### Data records
==========

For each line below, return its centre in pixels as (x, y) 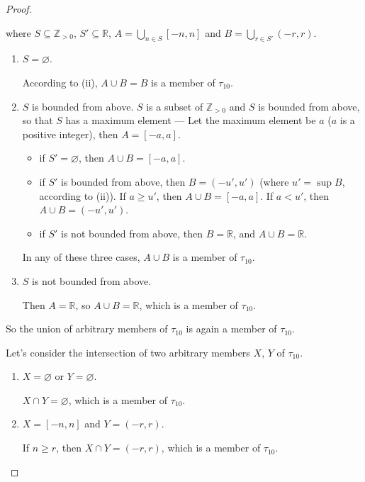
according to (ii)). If (83, 195)
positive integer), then (70, 134)
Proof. (19, 9)
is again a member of (231, 329)
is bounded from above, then (123, 181)
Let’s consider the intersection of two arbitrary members (128, 352)
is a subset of (175, 106)
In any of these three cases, (81, 257)
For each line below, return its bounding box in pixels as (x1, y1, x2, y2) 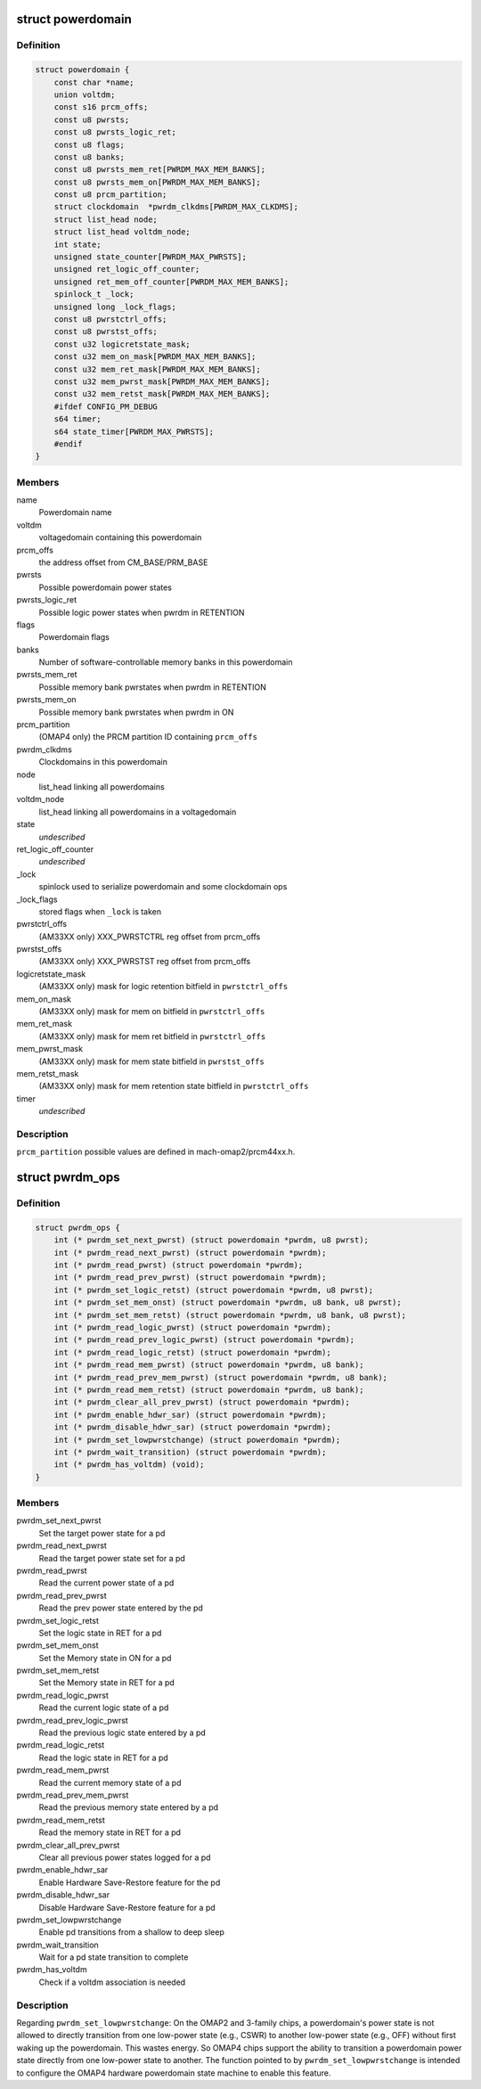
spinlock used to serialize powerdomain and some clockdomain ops (38, 881, 288, 892)
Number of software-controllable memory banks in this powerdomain (38, 657, 293, 668)
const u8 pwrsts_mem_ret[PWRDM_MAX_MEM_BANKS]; (53, 165, 266, 175)
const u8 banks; (53, 152, 125, 162)
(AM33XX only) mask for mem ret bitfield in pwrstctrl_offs (38, 1030, 266, 1042)
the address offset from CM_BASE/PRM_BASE (38, 557, 208, 568)
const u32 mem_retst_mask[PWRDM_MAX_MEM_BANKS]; (53, 389, 271, 399)
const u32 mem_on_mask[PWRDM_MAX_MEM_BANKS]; (53, 352, 257, 362)

==========

### Prompt
Lines holding the word "const" are the answer; copy every one from the records above.

### Task response
const u8 pwrsts_mem_ret[PWRDM_MAX_MEM_BANKS]; (53, 165, 266, 175)
const u8 banks; (53, 152, 125, 162)
const u32 mem_retst_mask[PWRDM_MAX_MEM_BANKS]; (53, 389, 271, 399)
const u32 mem_on_mask[PWRDM_MAX_MEM_BANKS]; (53, 352, 257, 362)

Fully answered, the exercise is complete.